Olá criaturas, eu sou Willian Vulto, novo redator do MRPG, e esse post é o primeiro de uma série onde vou repensar as classes de D&D. Todo mundo conhece bem as classes, mas vou tentar trazer um olhar diferenciado para esses arquétipos. Nesse primeiro texto, falarei sobre o Ladino.

Sobre os Ladinos

Sempre passam desapercebidos pelos lugares…

É muito comum que a classe dos Ladinos seja interpretada como um grupo de simples ladrões. Alguns mestres até anunciam assim. Porém essa é uma visão limitada de uma das classes mais interessantes dos mundos de fantasia. Mas afinal, se não um Ladrão, o que é um ladino?

Para começar o meu pensamento, primeiro temos que pensar o que o nome significa.

O nome original da classe é Rogue, que tem um monte de significados, mas tem uma origem que remete ao termo “vagrant beggar”, que refere-se a um pobre andarilho, um mendigo ou, de forma mais geral, a um indivíduo sem amarras à terra.

Se levarmos em conta que boa parte dos cenários de fantasia usam como base a Europa Medieval feudalista, um homem desligado da terra, também é desligado da servidão aos senhores feudais E daí que surge essa ideia de que o “homem livre” que transita entre as terras é, na verdade, um vagabundo perigoso e, eventualmente, um ladrão.

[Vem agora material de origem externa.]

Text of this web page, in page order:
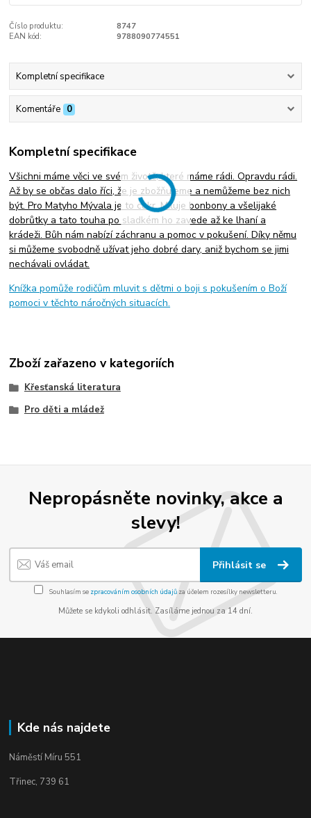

No Brasil, o nome da classe foi traduzido como ladino, um termo que significa esperto, astuto, inteligente e, muitas vezes, malandro. É assim que eu interpreto o cerne do que vem a ser essa classe: uma classe de sujeitos espertos que se viram apesar de não serem atléticos e fortes, como guerreiros e bárbaros, e nem possuírem o dom da magia, como magos e clérigos.

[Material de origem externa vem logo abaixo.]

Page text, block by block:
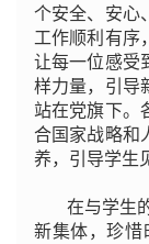
个安全、安心
工作顺利有序
让每一位感受
样力量，引导
站在党旗下。
合国家战略和
养，引导学生
在与学生
新集体，珍惜
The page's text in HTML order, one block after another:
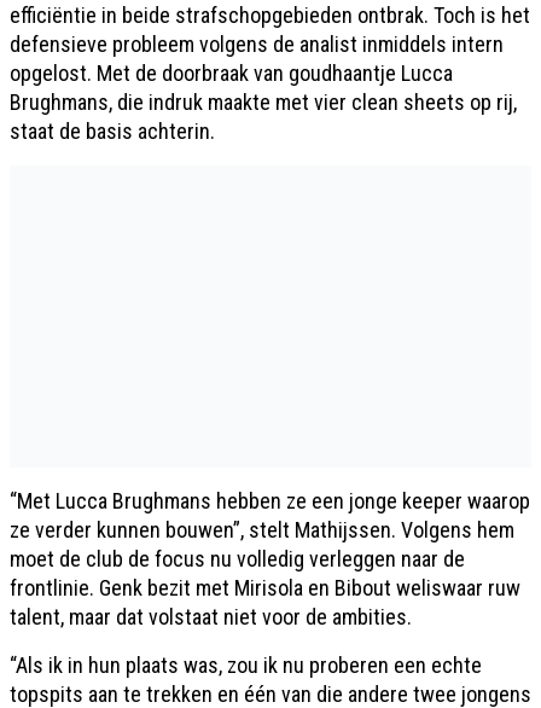
efficiëntie in beide strafschopgebieden ontbrak. Toch is het
defensieve probleem volgens de analist inmiddels intern
opgelost. Met de doorbraak van goudhaantje Lucca
Brughmans, die indruk maakte met vier clean sheets op rij,
staat de basis achterin.
“Met Lucca Brughmans hebben ze een jonge keeper waarop
ze verder kunnen bouwen”, stelt Mathijssen. Volgens hem
moet de club de focus nu volledig verleggen naar de
frontlinie. Genk bezit met Mirisola en Bibout weliswaar ruw
talent, maar dat volstaat niet voor de ambities.
“Als ik in hun plaats was, zou ik nu proberen een echte
topspits aan te trekken en één van die andere twee jongens

Um tipo de sujeito que precisa ser esperto para sobreviver, mesmo que isso seja criminoso as vezes, mas nem sempre.

Mas eu quero ser ladrão, e daí?

Conseguem entrar em qualquer lugar.

Tudo bem, você pode querer jogar com um ladrão clássico, no pior sentido do termo. Você pode ser um vigarista, punguista, trombadinha, estelionatário e golpista sem escrúpulos nenhum. De fato, é um tipo bem legal de personagem e está tudo bem. Por outro lado, é importante lembrar que a classe não serve SÓ para isso.

E pelo amor da sua divindade favorita, não fique roubando bolsas em tavernas! Eu vejo muito jogador iniciante (mal instruído pelo mestre) que realmente acredita que ser ladino é ser um trombadinha da pior estirpe.

“- Vocês estão na taverna. O que vocês fazem?”
“- Tem alguém com a bolsa de moedas dando mole?”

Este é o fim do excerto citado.